Exercise prompt:
Starting with the line that has "vecchia strega, Lurch, il" in the records below and ending with the line that has "Canal de YouTube", output those lines exactly and nothing more; omit the pictures.

Recorded data:
*** Begin section ***
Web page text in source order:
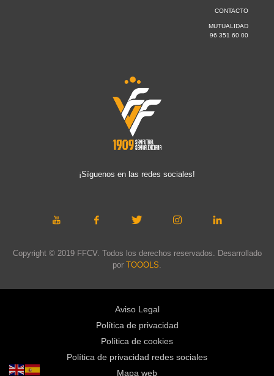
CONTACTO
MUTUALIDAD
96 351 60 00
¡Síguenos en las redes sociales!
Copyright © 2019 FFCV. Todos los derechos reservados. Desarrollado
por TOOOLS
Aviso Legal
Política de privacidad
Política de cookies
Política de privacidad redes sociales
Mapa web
*** End section ***
*** Begin section ***
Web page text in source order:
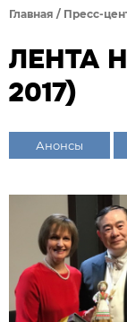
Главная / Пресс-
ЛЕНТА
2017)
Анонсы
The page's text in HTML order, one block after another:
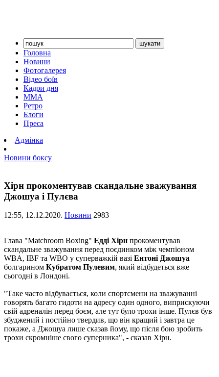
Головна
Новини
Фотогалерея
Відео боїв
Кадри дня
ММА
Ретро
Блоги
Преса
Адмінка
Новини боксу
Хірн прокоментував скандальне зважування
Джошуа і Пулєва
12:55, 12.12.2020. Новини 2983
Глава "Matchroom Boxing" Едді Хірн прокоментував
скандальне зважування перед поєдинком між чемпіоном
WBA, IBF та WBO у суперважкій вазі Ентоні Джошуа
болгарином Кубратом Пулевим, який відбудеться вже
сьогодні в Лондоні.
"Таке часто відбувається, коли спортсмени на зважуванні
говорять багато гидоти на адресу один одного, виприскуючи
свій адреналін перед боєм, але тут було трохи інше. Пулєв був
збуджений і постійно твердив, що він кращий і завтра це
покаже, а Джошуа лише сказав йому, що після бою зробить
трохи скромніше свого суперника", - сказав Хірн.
*** End section ***
*** Begin section ***
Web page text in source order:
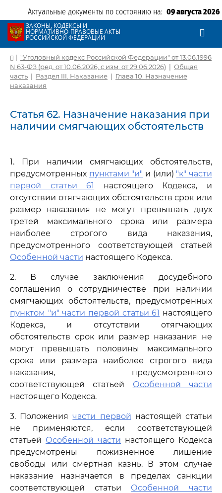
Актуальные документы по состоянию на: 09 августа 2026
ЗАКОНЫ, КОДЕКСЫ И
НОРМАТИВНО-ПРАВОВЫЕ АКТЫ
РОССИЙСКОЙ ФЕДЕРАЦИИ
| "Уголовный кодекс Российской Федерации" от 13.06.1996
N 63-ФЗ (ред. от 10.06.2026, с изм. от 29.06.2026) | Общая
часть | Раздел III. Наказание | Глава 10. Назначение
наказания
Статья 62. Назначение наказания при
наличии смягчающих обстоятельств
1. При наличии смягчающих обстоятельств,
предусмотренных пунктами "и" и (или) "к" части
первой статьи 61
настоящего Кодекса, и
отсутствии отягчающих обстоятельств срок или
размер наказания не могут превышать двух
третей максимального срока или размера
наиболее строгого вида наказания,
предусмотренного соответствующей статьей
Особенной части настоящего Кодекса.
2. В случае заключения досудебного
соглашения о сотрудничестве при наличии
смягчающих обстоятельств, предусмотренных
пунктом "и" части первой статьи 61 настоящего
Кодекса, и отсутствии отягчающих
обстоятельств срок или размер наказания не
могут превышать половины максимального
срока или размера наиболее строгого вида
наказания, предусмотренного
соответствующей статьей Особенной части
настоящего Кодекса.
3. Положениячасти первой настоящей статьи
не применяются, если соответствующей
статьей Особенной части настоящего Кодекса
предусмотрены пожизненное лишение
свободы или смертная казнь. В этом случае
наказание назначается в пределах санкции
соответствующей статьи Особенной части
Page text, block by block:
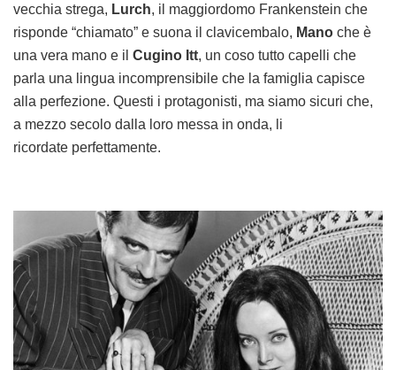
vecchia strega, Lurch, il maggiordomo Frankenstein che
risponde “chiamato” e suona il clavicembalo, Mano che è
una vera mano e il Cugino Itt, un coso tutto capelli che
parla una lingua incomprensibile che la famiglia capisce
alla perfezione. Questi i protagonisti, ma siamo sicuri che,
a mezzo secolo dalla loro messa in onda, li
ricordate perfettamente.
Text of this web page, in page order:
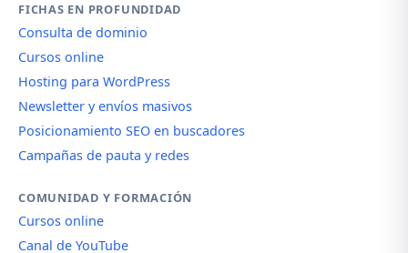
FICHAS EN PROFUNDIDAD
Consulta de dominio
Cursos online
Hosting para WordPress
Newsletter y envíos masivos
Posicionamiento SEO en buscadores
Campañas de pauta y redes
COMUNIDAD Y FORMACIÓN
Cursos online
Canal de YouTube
*** End section ***
Answer to this exercise:
vecchia strega, Lurch, il maggiordomo Frankenstein che
risponde “chiamato” e suona il clavicembalo, Mano che è
una vera mano e il Cugino Itt, un coso tutto capelli che
parla una lingua incomprensibile che la famiglia capisce
alla perfezione. Questi i protagonisti, ma siamo sicuri che,
a mezzo secolo dalla loro messa in onda, li
ricordate perfettamente.
Text of this web page, in page order:
FICHAS EN PROFUNDIDAD
Consulta de dominio
Cursos online
Hosting para WordPress
Newsletter y envíos masivos
Posicionamiento SEO en buscadores
Campañas de pauta y redes
COMUNIDAD Y FORMACIÓN
Cursos online
Canal de YouTube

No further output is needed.